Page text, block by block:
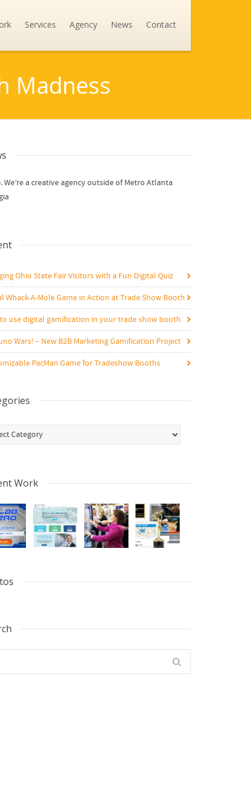
Services Agency News Contact
Madness
We’re a creative agency outside of Metro Atlanta
Ohio State Fair Visitors with a Fun Digital Quiz
Whack-A-Mole Game in Action at Trade Show Booth
use digital gamification in your trade show booth
Wars! – New B2B Marketing Gamification Project
PacMan Game for Tradeshow Booths
Work
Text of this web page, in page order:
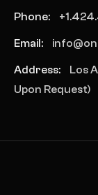
Phone:
Email:
Address:
Los
Upon Request)
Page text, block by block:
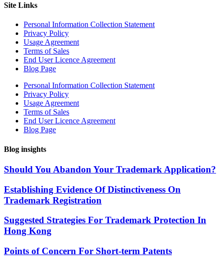
Site Links
Personal Information Collection Statement
Privacy Policy
Usage Agreement
Terms of Sales
End User Licence Agreement
Blog Page
Personal Information Collection Statement
Privacy Policy
Usage Agreement
Terms of Sales
End User Licence Agreement
Blog Page
Blog insights
Should You Abandon Your Trademark Application?
Establishing Evidence Of Distinctiveness On
Trademark Registration
Suggested Strategies For Trademark Protection In
Hong Kong
Points of Concern For Short-term Patents
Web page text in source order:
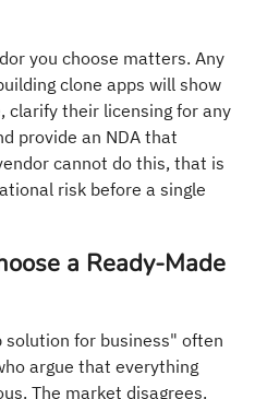
you choose matters. Any
clone apps will show
clarify their licensing for any
provide an NDA that
cannot do this, that is
risk before a single
a Ready-Made
for business" often
argue that everything
The market disagrees.
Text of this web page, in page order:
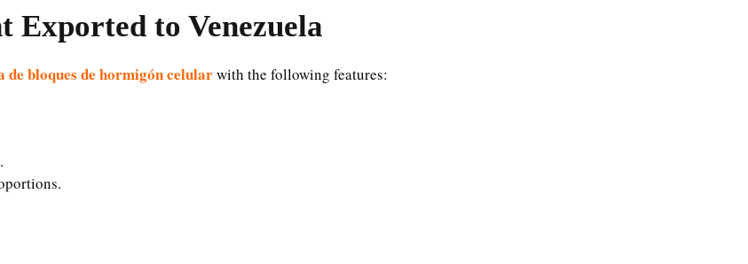
Exported to Venezuela
de bloques de hormigón celularwith the following features:
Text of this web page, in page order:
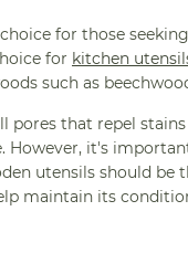
for those
for kitchen
such as
that repel
However, it's
utensils should be
maintain its
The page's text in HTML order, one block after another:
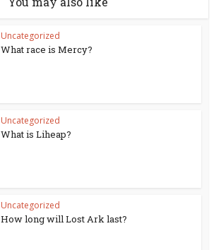
Uncategorized
What race is Mercy?
Uncategorized
What is Liheap?
Uncategorized
How long will Lost Ark last?
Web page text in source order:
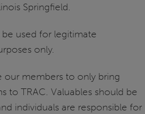
Springfield.
used for legitimate
only.
our members to only bring
to TRAC. Valuables should be
individuals are responsible for
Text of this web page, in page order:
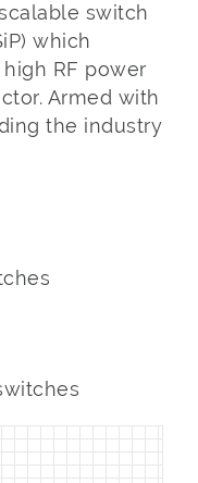
switch
which
RF power
Armed with
the industry
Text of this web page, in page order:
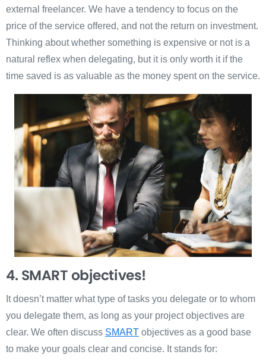
external freelancer. We have a tendency to focus on the
price of the service offered, and not the return on investment.
Thinking about whether something is expensive or not is a
natural reflex when delegating, but it is only worth it if the
time saved is as valuable as the money spent on the service.
4. SMARTobjectives!
It doesn’t matter what type of tasks you delegate or to whom
you delegate them, as long as your project objectives are
clear. We often discuss SMART objectives as a good base
to make your goals clear and concise. It stands for:
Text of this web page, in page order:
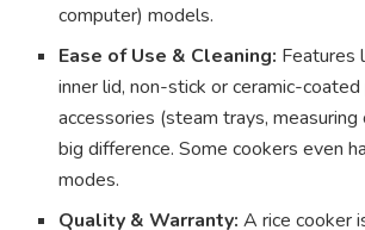
computer) models.
Ease of Use & Cleaning: Features
inner lid, non-stick or ceramic-coated
accessories (steam trays, measuring
big difference. Some cookers even
modes.
Quality & Warranty: A rice cooker
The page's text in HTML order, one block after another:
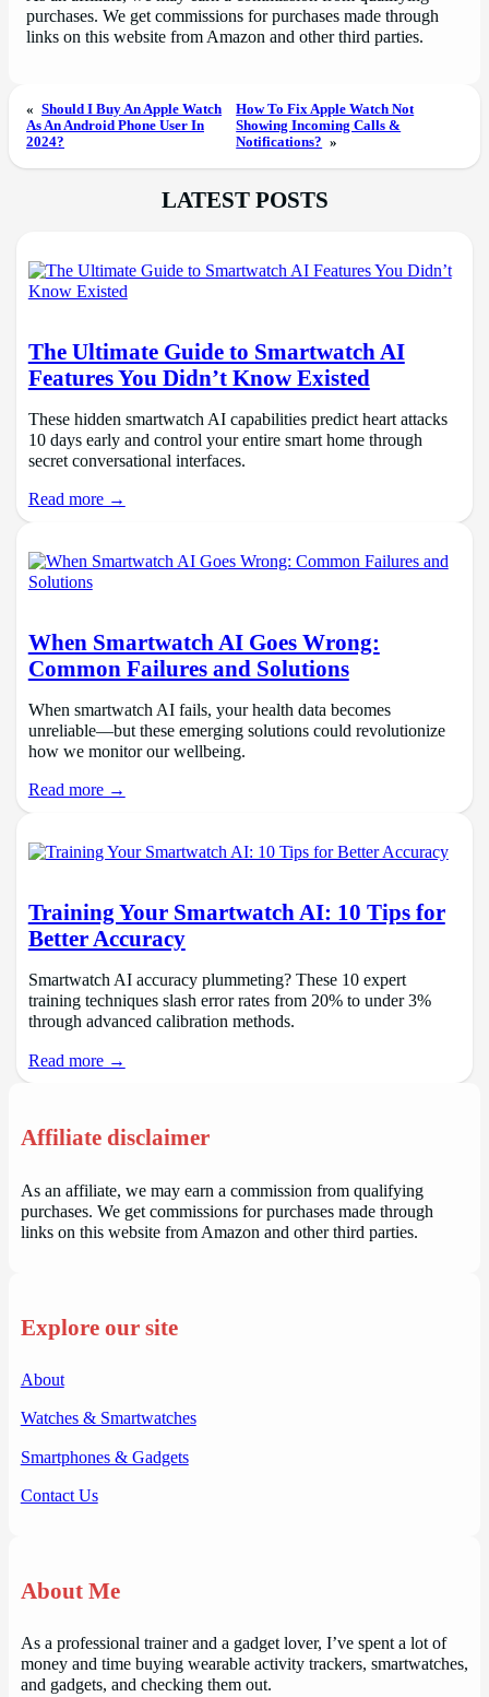
purchases. We get commissions for purchases made through
links on this website from Amazon and other third parties.
« Should I Buy An Apple Watch
As An Android Phone User In
2024?
How To Fix Apple Watch Not
Showing Incoming Calls &
Notifications? »
LATEST POSTS
The Ultimate Guide to Smartwatch AI
Features You Didn’t Know Existed
These hidden smartwatch AI capabilities predict heart attacks
10 days early and control your entire smart home through
secret conversational interfaces.
Read more →
When Smartwatch AI Goes Wrong:
Common Failures and Solutions
When smartwatch AI fails, your health data becomes
unreliable—but these emerging solutions could revolutionize
how we monitor our wellbeing.
Read more →
Training Your Smartwatch AI: 10 Tips for
Better Accuracy
Smartwatch AI accuracy plummeting? These 10 expert
training techniques slash error rates from 20% to under 3%
through advanced calibration methods.
Read more →
Affiliate disclaimer
As an affiliate, we may earn a commission from qualifying
purchases. We get commissions for purchases made through
links on this website from Amazon and other third parties.
Explore our site
About
Watches & Smartwatches
Smartphones & Gadgets
Contact Us
About Me
As a professional trainer and a gadget lover, I’ve spent a lot of
money and time buying wearable activity trackers, smartwatches,
and gadgets, and checking them out.

## [What the exercise asks]
Please retype all of the material exactly, skipping whatever images it holds.

## [Problem solution]
Page text, block by block:
Services Agency News Contact
Madness
We’re a creative agency outside of Metro Atlanta
Ohio State Fair Visitors with a Fun Digital Quiz
Whack-A-Mole Game in Action at Trade Show Booth
use digital gamification in your trade show booth
Wars! – New B2B Marketing Gamification Project
PacMan Game for Tradeshow Booths
Work
Text of this web page, in page order:
Phone:
Email:
Address:
Los
Upon Request)
Page text, block by block:
Site Links
Personal Information Collection Statement
Privacy Policy
Usage Agreement
Terms of Sales
End User Licence Agreement
Blog Page
Personal Information Collection Statement
Privacy Policy
Usage Agreement
Terms of Sales
End User Licence Agreement
Blog Page
Blog insights
Should You Abandon Your Trademark Application?
Establishing Evidence Of Distinctiveness On
Trademark Registration
Suggested Strategies For Trademark Protection In
Hong Kong
Points of Concern For Short-term Patents
Web page text in source order:
you choose matters. Any
clone apps will show
clarify their licensing for any
provide an NDA that
cannot do this, that is
risk before a single
a Ready-Made
for business" often
argue that everything
The market disagrees.
Text of this web page, in page order:
Exported to Venezuela
de bloques de hormigón celularwith the following features:
Text of this web page, in page order:
for those
for kitchen
such as
that repel
However, it's
utensils should be
maintain its
The page's text in HTML order, one block after another:
Uncategorized
What race is Mercy?
Uncategorized
What is Liheap?
Uncategorized
How long will Lost Ark last?
Web page text in source order:
Springfield.
used for legitimate
only.
our members to only bring
to TRAC. Valuables should be
individuals are responsible for
Text of this web page, in page order:
switch
which
RF power
Armed with
the industry
Text of this web page, in page order:
external freelancer. We have a tendency to focus on the
price of the service offered, and not the return on investment.
Thinking about whether something is expensive or not is a
natural reflex when delegating, but it is only worth it if the
time saved is as valuable as the money spent on the service.
4. SMARTobjectives!
It doesn’t matter what type of tasks you delegate or to whom
you delegate them, as long as your project objectives are
clear. We often discuss SMART objectives as a good base
to make your goals clear and concise. It stands for:
Text of this web page, in page order:
computer) models.
Ease of Use & Cleaning: Features
inner lid, non-stick or ceramic-coated
accessories (steam trays, measuring
big difference. Some cookers even
modes.
Quality & Warranty: A rice cooker
The page's text in HTML order, one block after another:
purchases. We get commissions for purchases made through
links on this website from Amazon and other third parties.
« Should I Buy An Apple Watch
As An Android Phone User In
2024?
How To Fix Apple Watch Not
Showing Incoming Calls &
Notifications? »
LATEST POSTS
The Ultimate Guide to Smartwatch AI
Features You Didn’t Know Existed
These hidden smartwatch AI capabilities predict heart attacks
10 days early and control your entire smart home through
secret conversational interfaces.
Read more →
When Smartwatch AI Goes Wrong:
Common Failures and Solutions
When smartwatch AI fails, your health data becomes
unreliable—but these emerging solutions could revolutionize
how we monitor our wellbeing.
Read more →
Training Your Smartwatch AI: 10 Tips for
Better Accuracy
Smartwatch AI accuracy plummeting? These 10 expert
training techniques slash error rates from 20% to under 3%
through advanced calibration methods.
Read more →
Affiliate disclaimer
As an affiliate, we may earn a commission from qualifying
purchases. We get commissions for purchases made through
links on this website from Amazon and other third parties.
Explore our site
About
Watches & Smartwatches
Smartphones & Gadgets
Contact Us
About Me
As a professional trainer and a gadget lover, I’ve spent a lot of
money and time buying wearable activity trackers, smartwatches,
and gadgets, and checking them out.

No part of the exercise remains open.